Let $ (M,g) $ be an $ n $-dimensional Riemannian manifold. Let $ S\subset M $ be an embedded oriented hypersurface of $ M $. Let $ \hat N $ be the unit normal vector field on $ S $.
If we pick a chart $ (U,\phi) $ adapted to $ S $ (meaning that $ \phi(U\cap S) = \{x\in \phi(U) : x^n = 0\} $) and apply the Gram-Schmidt process to the frame field $ \{\partial_1,\dots,\partial_n\} $ induced by $ (U,\phi) $, we obtain an orthonormal frame field $ \{e_1,\dots,e_n\} $ such that $ \{e_1,\dots,e_n\} $ is an orthonormal frame field for $ S $ and thus such that $ e_n = \hat N $.
Let $ \omega_g $ be the Riemannian volume form on $ M $. On $ U $ we can write $$ \omega_g = e^1\wedge\dots\wedge e^n $$ since $ \{e_1,\dots,e_n\} $ is orthonormal.
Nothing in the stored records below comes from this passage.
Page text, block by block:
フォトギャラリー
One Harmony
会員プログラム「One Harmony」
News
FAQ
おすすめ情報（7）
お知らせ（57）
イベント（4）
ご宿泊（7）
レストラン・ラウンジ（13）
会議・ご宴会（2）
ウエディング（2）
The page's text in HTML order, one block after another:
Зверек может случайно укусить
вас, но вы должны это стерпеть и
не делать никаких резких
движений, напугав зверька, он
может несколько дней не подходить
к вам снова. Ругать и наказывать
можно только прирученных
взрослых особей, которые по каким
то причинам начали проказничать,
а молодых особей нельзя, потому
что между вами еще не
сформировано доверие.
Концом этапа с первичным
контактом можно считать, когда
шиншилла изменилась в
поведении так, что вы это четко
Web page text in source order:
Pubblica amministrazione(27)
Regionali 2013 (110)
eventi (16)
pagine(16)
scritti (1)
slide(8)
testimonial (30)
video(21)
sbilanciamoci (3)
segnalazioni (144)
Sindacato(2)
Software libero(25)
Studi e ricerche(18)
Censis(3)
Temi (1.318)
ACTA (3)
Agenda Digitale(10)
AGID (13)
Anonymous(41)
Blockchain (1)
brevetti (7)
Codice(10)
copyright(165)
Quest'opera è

Now, I know that the Riemannian volume form $ \eta_g $ o $ S $ induced by the pullback metric is given by the receipt $$ \eta_g = \iota^*(\hat N\mathop{\lrcorner} \omega_g) $$ where $ \iota\colon S\hookrightarrow M $ is the canonical inclusion, but...
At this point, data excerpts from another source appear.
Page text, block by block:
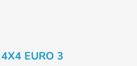
EURO 3
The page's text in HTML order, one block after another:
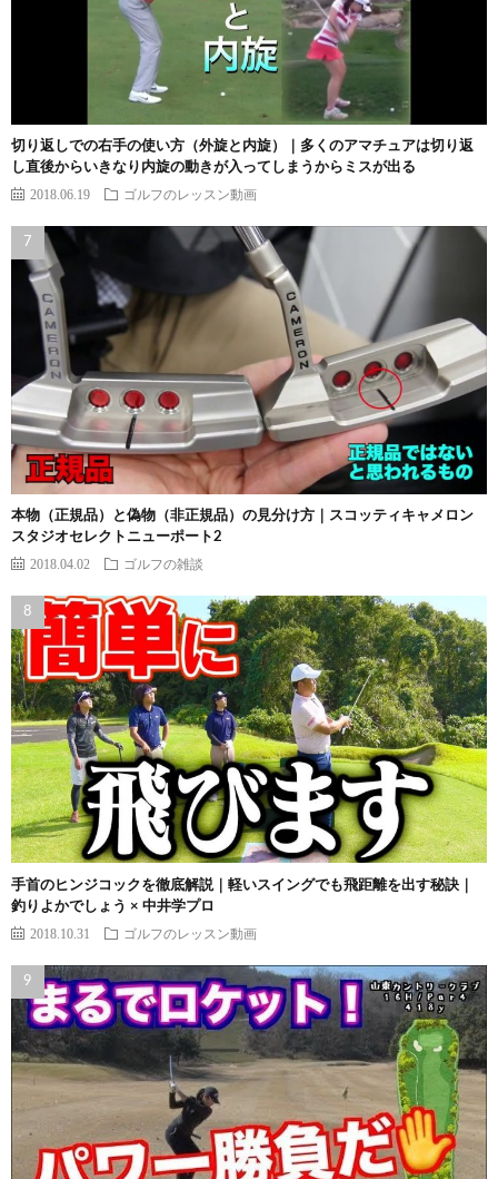
切り返しでの右手の使い方（外旋と内旋）｜多くのアマチュアは切り返
し直後からいきなり内旋の動きが入ってしまうからミスが出る
2018.06.19 ゴルフのレッスン動画
本物（正規品）と偽物（非正規品）の見分け方｜スコッティキャメロン
スタジオセレクトニューポート2
2018.04.02 ゴルフの雑談
手首のヒンジコックを徹底解説｜軽いスイングでも飛距離を出す秘訣｜
釣りよかでしょう × 中井学プロ
2018.10.31 ゴルフのレッスン動画
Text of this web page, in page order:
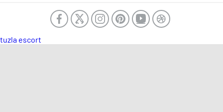
tuzla escort
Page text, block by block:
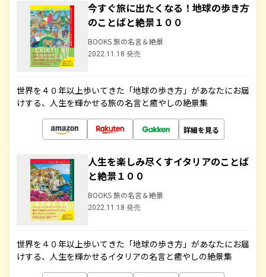
今すぐ旅に出たくなる！地球の歩き方
のことばと絶景１００
BOOKS 旅の名言＆絶景
2022.11.18 発売
世界を４０年以上歩いてきた「地球の歩き方」があなたにお届
けする、人生を輝かせる旅の名言と癒やしの絶景集
詳細を見る
人生を楽しみ尽くすイタリアのことば
と絶景１００
BOOKS 旅の名言＆絶景
2022.11.18 発売
世界を４０年以上歩いてきた「地球の歩き方」があなたにお届
けする、人生を輝かせるイタリアの名言と癒やしの絶景集
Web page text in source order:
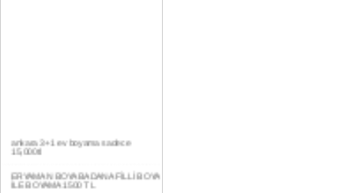
ERYAMAN BOYA BADANA FİLLİ BOYA
filli boya marshall boya dyo boya ile
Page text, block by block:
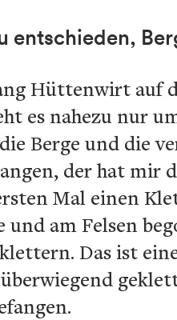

If we compute $ \iota^*(\hat N\mathop{\lrcorner} \omega_g) $ we discover that $$ \hat N\mathop{\lrcorner} \omega_g = \color{red}{(-1)^{n - 1}} e^1\wedge\dots\wedge e^{n - 1}\qquad \leadsto\qquad \eta_g = \color{red}{(-1)^{n - 1}}e^1\wedge\dots\wedge e^{n - 1} $$
if instead we compute directly $ \eta_g $ employing the fact that $ \{e_1,\dots,e_{n - 1}\} $ is orthonormal for $ S $, we obtain $$ \eta_g = e^1\wedge\dots\wedge e^{n - 1} $$
Something smells wrong to me. Why does that happens?